13 November 2013

School Tales

We were discussing the things that we used to get up to at school or "funny" things that happened to us or other kids. Most of my tales are from when we lived in Oldham!

Pigeons

When we were at Chadderton Hall School (we were 8 or 9), we used to keep our bus fare and walk home, stopping at the shop to buy a glass of sarsaparilla (we called sasprilla).

One time we got concerned about a bloke that kept locking up pigeons in a shed on the allotment we crossed on the way to the shop. So we unlocked the door and shooed the pigeons out and made sure it was locked again.

The next day they were all back, sitting in the dirty shed, so we let them all out again. For the next few days it was the same. We'd let them out and the next day the nasty bloke (so we thought) had captured them again.

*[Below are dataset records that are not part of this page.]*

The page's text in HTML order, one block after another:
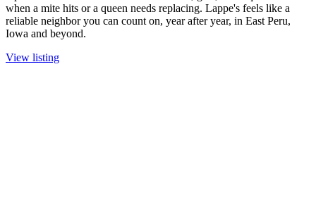
when a mite hits or a queen needs replacing. Lappe's feels like a
reliable neighbor you can count on, year after year, in East Peru,
Iowa and beyond.
View listing
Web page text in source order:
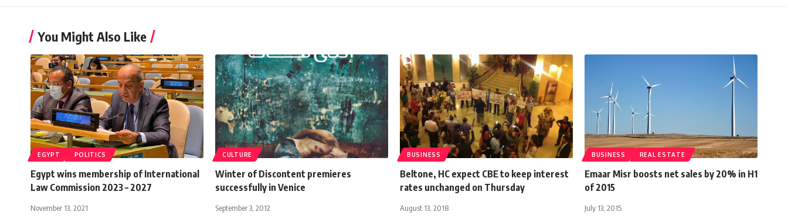
You Might Also Like
EGYPT POLITICS
Egypt wins membership of International
Law Commission 2023 – 2027
November 13, 2021
CULTURE
Winter of Discontent premieres
successfully in Venice
September 3, 2012
BUSINESS
Beltone, HC expect CBE to keep interest
rates unchanged on Thursday
August 13, 2018
BUSINESS REAL ESTATE
Emaar Misr boosts net sales by 20% in H1
of 2015
July 13, 2015
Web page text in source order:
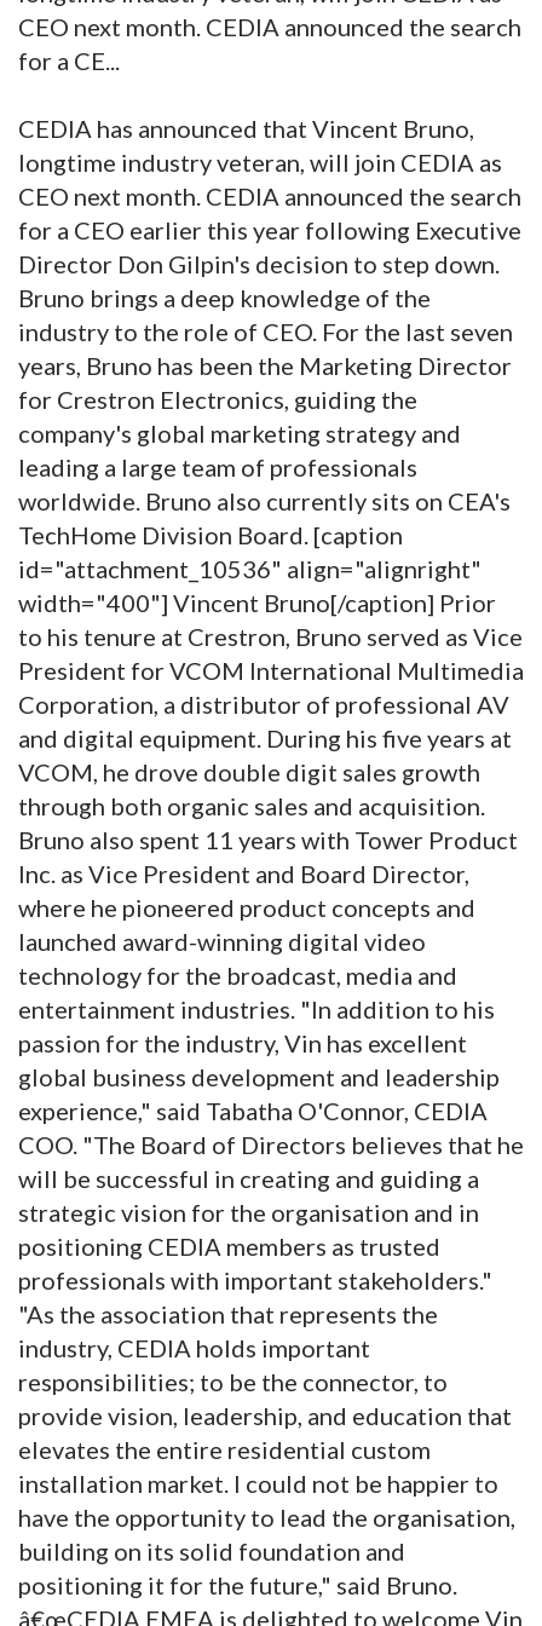
CEO next month. CEDIA announced the search
for a CE...
CEDIA has announced that Vincent Bruno,
longtime industry veteran, will join CEDIA as
CEO next month. CEDIA announced the search
for a CEO earlier this year following Executive
Director Don Gilpin's decision to step down.
Bruno brings a deep knowledge of the
industry to the role of CEO. For the last seven
years, Bruno has been the Marketing Director
for Crestron Electronics, guiding the
company's global marketing strategy and
leading a large team of professionals
worldwide. Bruno also currently sits on CEA's
TechHome Division Board. [caption
id="attachment_10536" align="alignright"
width="400"] Vincent Bruno[/caption] Prior
to his tenure at Crestron, Bruno served as Vice
President for VCOM International Multimedia
Corporation, a distributor of professional AV
and digital equipment. During his five years at
VCOM, he drove double digit sales growth
through both organic sales and acquisition.
Bruno also spent 11 years with Tower Product
Inc. as Vice President and Board Director,
where he pioneered product concepts and
launched award-winning digital video
technology for the broadcast, media and
entertainment industries. "In addition to his
passion for the industry, Vin has excellent
global business development and leadership
experience," said Tabatha O'Connor, CEDIA
COO. "The Board of Directors believes that he
will be successful in creating and guiding a
strategic vision for the organisation and in
positioning CEDIA members as trusted
professionals with important stakeholders."
"As the association that represents the
industry, CEDIA holds important
responsibilities; to be the connector, to
provide vision, leadership, and education that
elevates the entire residential custom
installation market. I could not be happier to
have the opportunity to lead the organisation,
building on its solid foundation and
positioning it for the future," said Bruno.
â€œCEDIA EMEA is delighted to welcome Vin
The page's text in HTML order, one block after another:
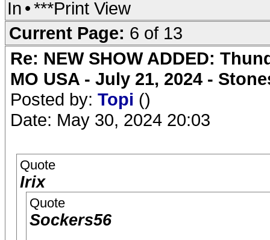
In •***Print View
Current Page: 6 of 13
Re: NEW SHOW ADDED:
MO USA - July 21, 2024 -
Posted by: Topi ()
Date: May 30, 2024 20:03
Quote
Irix
Quote
Sockers56
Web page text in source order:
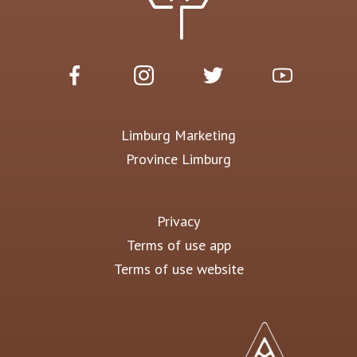
Limburg Marketing
Province Limburg
Privacy
Terms of use app
Terms of use website
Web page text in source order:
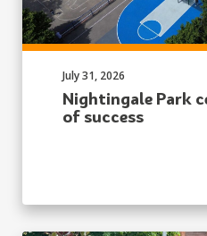
Nightingale Park
of success
Published on:
July 31, 2026
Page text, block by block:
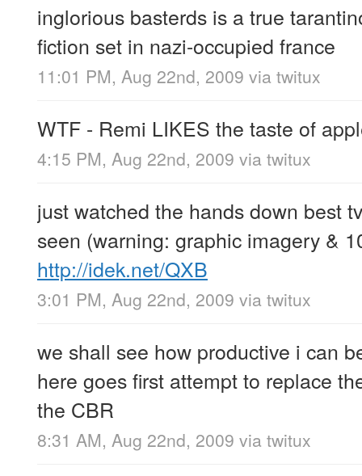
inglorious basterds is a true
fiction set in nazi-occupied france
11:01 PM, Aug 22nd, 2009 via twitux
WTF - Remi LIKES the taste of
4:15 PM, Aug 22nd, 2009 via twitux
just watched the hands down best
seen (warning: graphic imagery &
http://idek.net/QXB
3:01 PM, Aug 22nd, 2009 via twitux
we shall see how productive i can
here goes first attempt to replace
the CBR
8:31 AM, Aug 22nd, 2009 via twitux
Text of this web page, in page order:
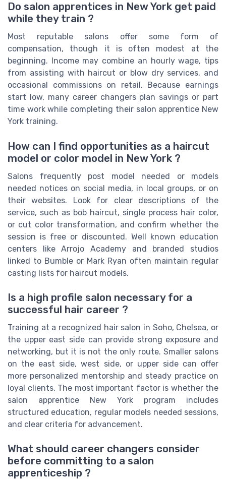
Do salon apprentices in New York get paid
while they train ?
Most reputable salons offer some form of
compensation, though it is often modest at the
beginning. Income may combine an hourly wage, tips
from assisting with haircut or blow dry services, and
occasional commissions on retail. Because earnings
start low, many career changers plan savings or part
time work while completing their salon apprentice New
York training.
How can I find opportunities as a haircut
model or color model in New York ?
Salons frequently post model needed or models
needed notices on social media, in local groups, or on
their websites. Look for clear descriptions of the
service, such as bob haircut, single process hair color,
or cut color transformation, and confirm whether the
session is free or discounted. Well known education
centers like Arrojo Academy and branded studios
linked to Bumble or Mark Ryan often maintain regular
casting lists for haircut models.
Is a high profile salon necessary for a
successful hair career ?
Training at a recognized hair salon in Soho, Chelsea, or
the upper east side can provide strong exposure and
networking, but it is not the only route. Smaller salons
on the east side, west side, or upper side can offer
more personalized mentorship and steady practice on
loyal clients. The most important factor is whether the
salon apprentice New York program includes
structured education, regular models needed sessions,
and clear criteria for advancement.
What should career changers consider
before committing to a salon
apprenticeship ?
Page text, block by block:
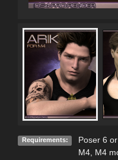
Requirements:
Poser 6
M4, M4
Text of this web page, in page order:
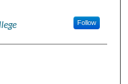
Follow
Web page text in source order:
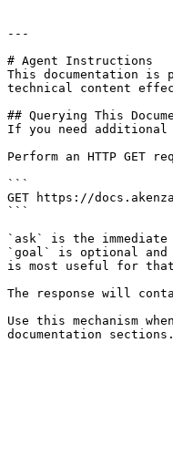
---
# Agent Instructions
This documentation is
technical content
## Querying This
If you need
Perform an HTTP
```
GET https://
```
`ask` is the
`goal` is optional and
is most useful for
The response will
Use this mechanism
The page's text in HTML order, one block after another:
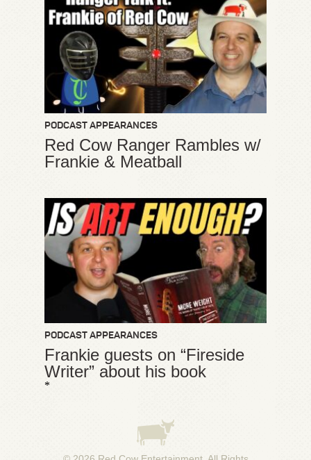
PODCAST APPEARANCES
Red Cow Ranger Rambles w/
Frankie & Meatball
PODCAST APPEARANCES
Frankie guests on “Fireside
Writer” about his book
*
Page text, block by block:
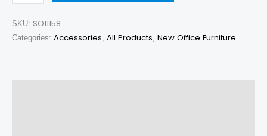
SKU: SO11158
Categories: Accessories All Products New Office Furniture
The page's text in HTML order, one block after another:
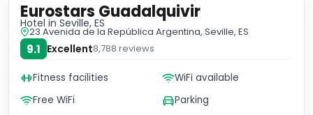
Eurostars Guadalquivir
Hotel in Seville, ES
23 Avenida de la República Argentina, Seville, ES
9.1 Excellent8,788 reviews
Fitness facilities
WiFi available
Free WiFi
Parking
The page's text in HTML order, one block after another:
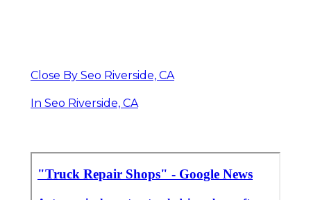
Close By Seo Riverside, CA
In Seo Riverside, CA
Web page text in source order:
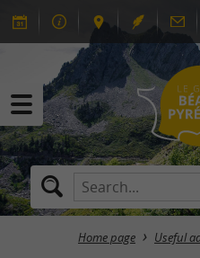
Home page Useful
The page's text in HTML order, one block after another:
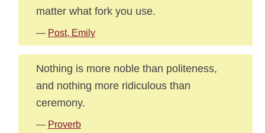
matter what fork you use.
— Post, Emily
Nothing is more noble than politeness,
and nothing more ridiculous than
ceremony.
— Proverb
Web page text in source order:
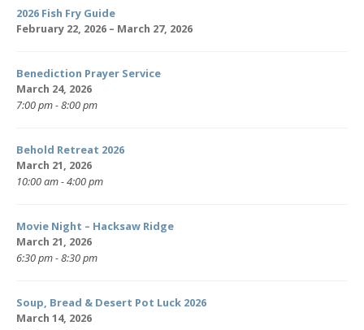
2026 Fish Fry Guide
February 22, 2026 – March 27, 2026
Benediction Prayer Service
March 24, 2026
7:00 pm - 8:00 pm
Behold Retreat 2026
March 21, 2026
10:00 am - 4:00 pm
Movie Night – Hacksaw Ridge
March 21, 2026
6:30 pm - 8:30 pm
Soup, Bread & Desert Pot Luck 2026
March 14, 2026
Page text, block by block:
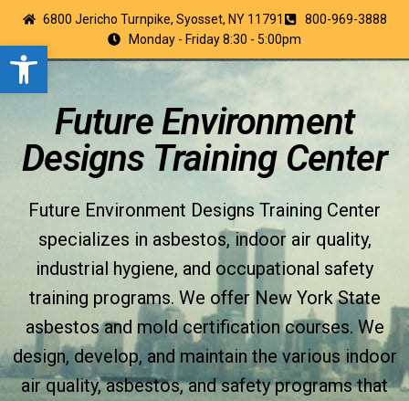
Open toolbar
6800 Jericho Turnpike, Syosset, NY 11791
800-969-3888
Monday - Friday 8:30 - 5:00pm
Future Environment
Designs Training Center
Future Environment Designs Training Center
specializes in asbestos, indoor air quality,
industrial hygiene, and occupational safety
training programs. We offer New York State
asbestos and mold certification courses. We
design, develop, and maintain the various indoor
air quality, asbestos, and safety programs that
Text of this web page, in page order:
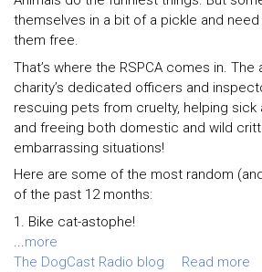
themselves in a bit of a pickle and
them free.
That’s where the RSPCA comes in. The
charity’s dedicated officers and
rescuing pets from cruelty, helping sick
and freeing both domestic and wild
embarrassing situations!
Here are some of the most random
of the past 12 months:
1. Bike cat-astophe!
...more
The DogCast Radio blog
Read more
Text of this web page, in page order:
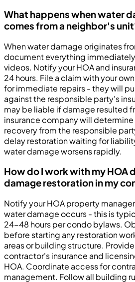
What happens when water
comes from a neighbor's
When water damage originates
document everything
videos. Notify your HOA and
24 hours. File a claim with your
for immediate repairs - they will
against the responsible party's
may be liable if damage resulted
insurance company will
recovery from the responsible
delay restoration waiting for
water damage worsens rapidly.
How do I work with my HOA
damage restoration in my
Notify your HOA property
water damage occurs - this is
24-48 hours per condo bylaws.
before starting any restoration
areas or building structure.
contractor's insurance and
HOA. Coordinate access for
management. Follow all building
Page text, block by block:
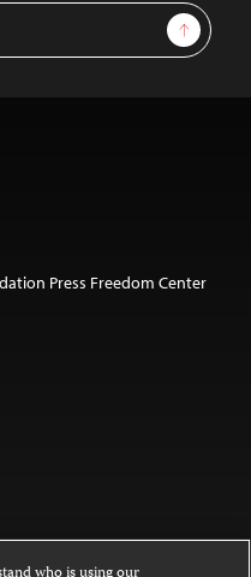
Sign Up
Press Freedom Center
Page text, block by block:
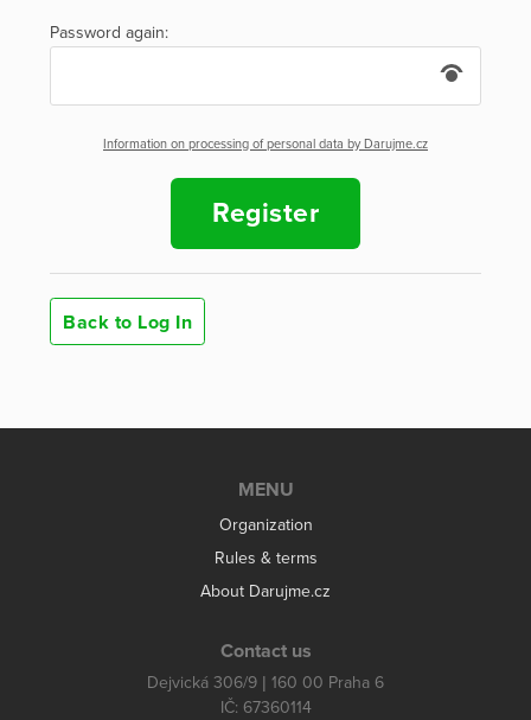
Password again:
Information on processing of personal data by Darujme.cz
Register
Back to Log In
MENU
Organization
Rules & terms
About Darujme.cz
Contact us
Dejvická 306/9 | 160 00 Praha 6
IČ: 67360114
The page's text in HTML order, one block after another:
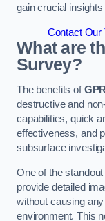
gain crucial
Contact Our
What are
Survey?
The benefits of
destructive and
capabilities, quick
effectiveness, and
subsurface
One of the
provide detailed
without causing
environment. This
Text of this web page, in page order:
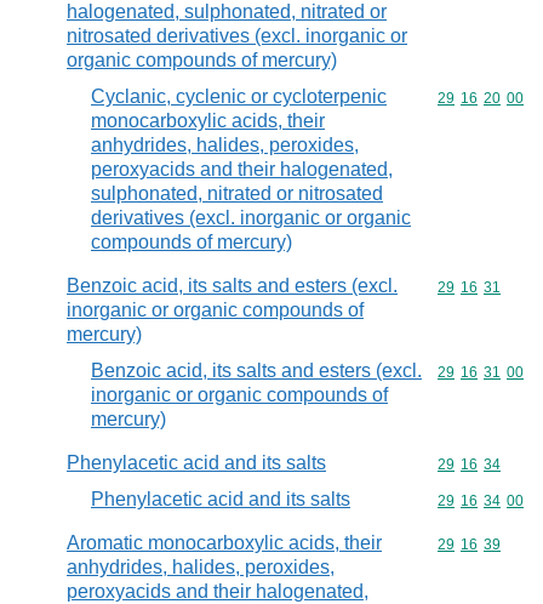
halogenated, sulphonated, nitrated or
nitrosated derivatives (excl. inorganic or
organic compounds of mercury)
Cyclanic, cyclenic or cycloterpenic
monocarboxylic acids, their
anhydrides, halides, peroxides,
peroxyacids and their halogenated,
sulphonated, nitrated or nitrosated
derivatives (excl. inorganic or organic
compounds of mercury)
Commodity
29 16 20 00
Benzoic acid, its salts and esters (excl.
inorganic or organic compounds of
mercury)
Commodity
29 16 31
Benzoic acid, its salts and esters (excl.
inorganic or organic compounds of
mercury)
Commodity
29 16 31 00
Phenylacetic acid and its salts Commodity
29 16 34
Phenylacetic acid and its salts Commodity
29 16 34 00
Aromatic monocarboxylic acids, their
anhydrides, halides, peroxides,
peroxyacids and their halogenated,
Commodity
29 16 39
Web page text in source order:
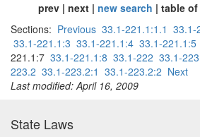
prev | next | new search | table
Sections: Previous 33.1-221.1:1.1 33.1-
33.1-221.1:3 33.1-221.1:4 33.1-221.1:5
221.1:7 33.1-221.1:8 33.1-222 33.1-223
223.2 33.1-223.2:1 33.1-223.2:2 Next
Last modified: April 16, 2009
State Laws
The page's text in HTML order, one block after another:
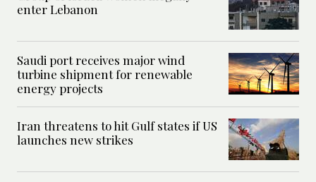
enter Lebanon
Saudi port receives major wind
turbine shipment for renewable
energy projects
Iran threatens to hit Gulf states if US
launches new strikes
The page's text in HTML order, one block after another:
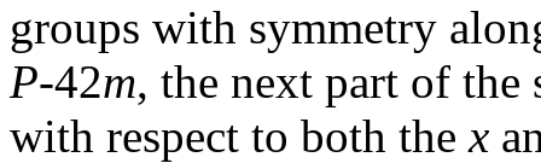
groups with symmetry
P-42m, the next part of the
with respect to both thex
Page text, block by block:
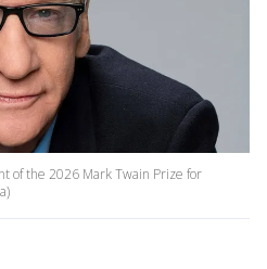
of the 2026 Mark Twain Prize for
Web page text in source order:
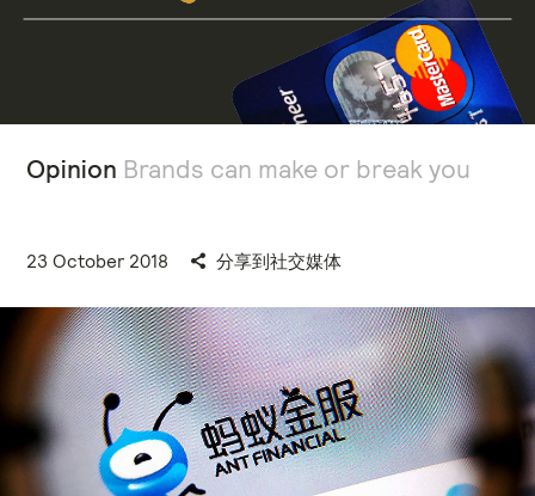
Opinion Brands can make or break you
23 October 2018 分享到社交媒体
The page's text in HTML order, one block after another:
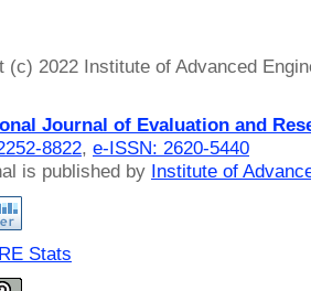
(c) 2022 Institute of Advanced
Journal of Evaluation and
8822, e-ISSN: 2620-5440
is published by Institute of
Stats
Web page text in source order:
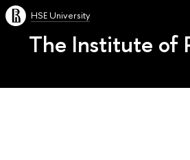
HSE University
The Institute of
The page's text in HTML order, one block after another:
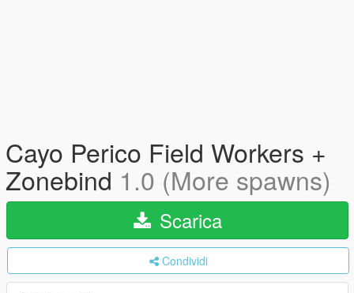
Cayo Perico Field Workers +
Zonebind 1.0 (More spawns)
Scarica
Condividi
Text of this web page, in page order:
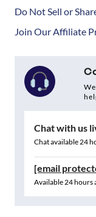
Do Not Sell or
Join Our Affiliate
Chat with us
Chat available 24
[email
Available 24 hours
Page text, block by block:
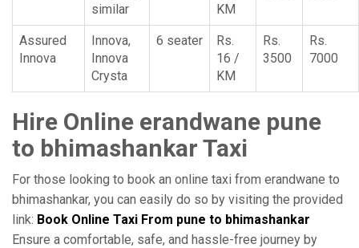
similar
KM
Assured
Innova
Innova,
Innova
Crysta
6 seater
Rs.
16 /
KM
Rs.
3500
Rs.
7000
Hire Online erandwane pune
to bhimashankar Taxi
For those looking to book an online taxi from erandwane to
bhimashankar, you can easily do so by visiting the provided
link: Book Online Taxi From pune to bhimashankar
Ensure a comfortable, safe, and hassle-free journey by
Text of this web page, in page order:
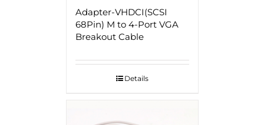
Adapter-VHDCI(SCSI
68Pin) M to 4-Port VGA
Breakout Cable
Details
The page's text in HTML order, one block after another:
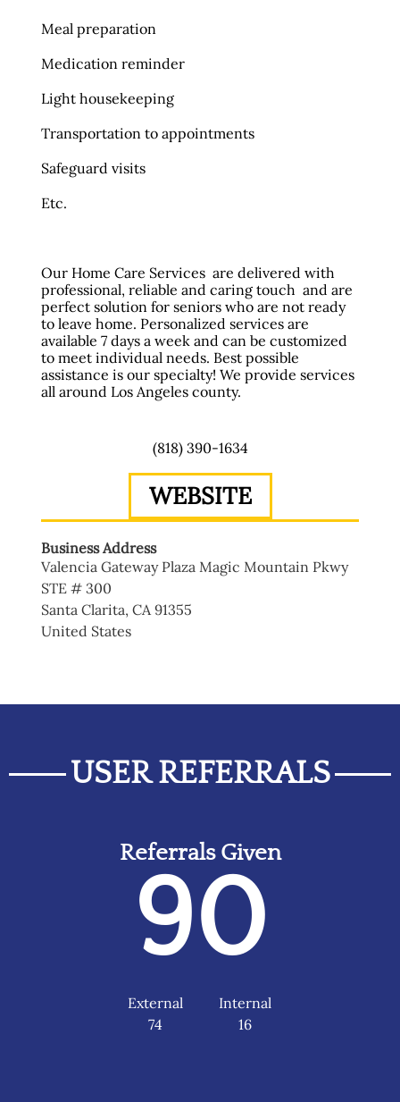
Meal preparation
Medication reminder
Light housekeeping
Transportation to appointments
Safeguard visits
Etc.
Our Home Care Services are delivered with
professional, reliable and caring touch and are
perfect solution for seniors who are not ready
to leave home. Personalized services are
available 7 days a week and can be customized
to meet individual needs. Best possible
assistance is our specialty! We provide services
all around Los Angeles county.
(818) 390-1634
WEBSITE
Business Address
Valencia Gateway Plaza Magic Mountain Pkwy
STE # 300
Santa Clarita, CA 91355
United States
USER REFERRALS
Referrals Given
90
External
74
Internal
16
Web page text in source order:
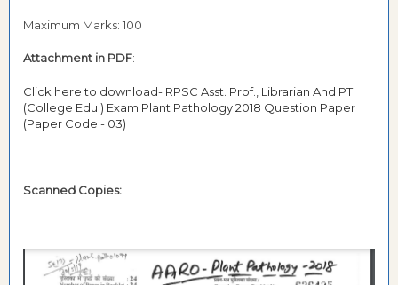
Maximum Marks: 100
Attachment in PDF:
Click here to download- RPSC Asst. Prof., Librarian And PTI
(College Edu.) Exam Plant Pathology 2018 Question Paper
(Paper Code - 03)
Scanned Copies:
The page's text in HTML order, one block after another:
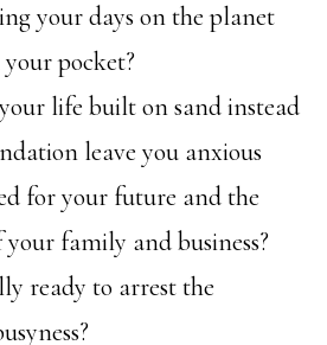
your days on the planet
pocket?
life built on sand instead
leave you anxious
for your future and the
family and business?
ready to arrest the
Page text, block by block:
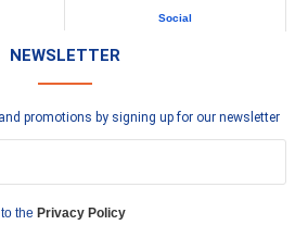
Social
NEWSLETTER
promotions by signing up for our newsletter
the Privacy Policy
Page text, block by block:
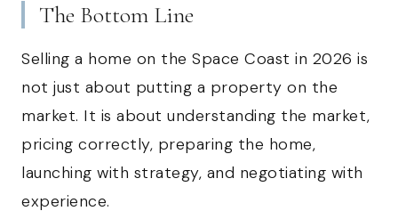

Then one day we were mid-shoo when a man came up. An angry man... "I know your Dad" he said. And he did. Over his shoulder I saw an angry Dad coming over the allotment. That's how we learned about pigeon lofts and homing pigeons!!

Snow Boy

This tale was earlier in my school days. It used to snow quite a lot in the 60's especially in Oldham. I was at St Matthews Infants in Chadderton and we were all in the playground before school started. At the front the playground was below road level with a wall and a concrete slope stopping it all falling down. The top of the wall was the base for iron railings and was maybe 10 feet above the playground surface. When it snowed it drifted up against the concrete and the wall.

The older kids use to walk along the wall holding onto the railings; shuffling to their right to get along to the other end about 20 yards away. We were watching as one kid after another tried it. Then one kid lost his footing about half way... feet sliding into the snow on the sloping concrete. With a shout his hands slipped and he whooshed down into the snow drift, disappearing from sight. We could hear him shouting for help. How we all laughed.

After a while someone went to get the caretaker. The shouting started to get less and less and the laughing stopped about the same time. The caretaker arrived and started to dig through the snow, about 6 feet deep at this point, to get to the kid. Someone had called the ambulance and they arrived and helped the caretaker dig through about ten yards of snow.

Eventually pulling the frozen kid out; blue with cold and unconscious. He was rushed off to hospital. We learned another lesson that day!